[Items from a data source]
*** Block opens ***

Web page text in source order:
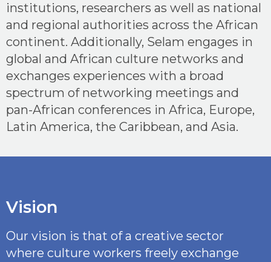
institutions, researchers as well as national
and regional authorities across the African
continent. Additionally, Selam engages in
global and African culture networks and
exchanges experiences with a broad
spectrum of networking meetings and
pan-African conferences in Africa, Europe,
Latin America, the Caribbean, and Asia.
Vision
Our vision is that of a creative sector
where culture workers freely exchange
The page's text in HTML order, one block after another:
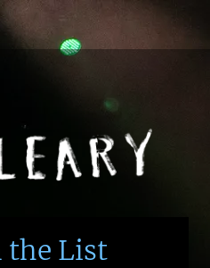
the List
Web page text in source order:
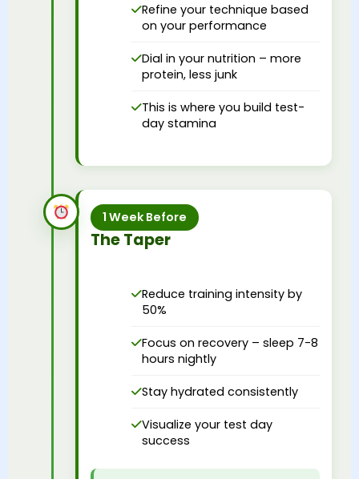
Refine your technique based
on your performance
Dial in your nutrition – more
protein, less junk
This is where you build test-
day stamina
1 Week Before
The Taper
Reduce training intensity by
50%
Focus on recovery – sleep 7-8
hours nightly
Stay hydrated consistently
Visualize your test day
success

*** Block closes ***

• _WHAT TO WORK ON_: Repeat verbatim the range of lines that opens at the line containing "The page's text" and closes at the last line of the entries, excluding all pictures.

• _SOLUTION FOR THIS EXERCISE_:
The page's text in HTML order, one block after another:
the List
Web page text in source order:
Refine your technique based
on your performance
Dial in your nutrition – more
protein, less junk
This is where you build test-
day stamina
1 Week Before
The Taper
Reduce training intensity by
50%
Focus on recovery – sleep 7-8
hours nightly
Stay hydrated consistently
Visualize your test day
success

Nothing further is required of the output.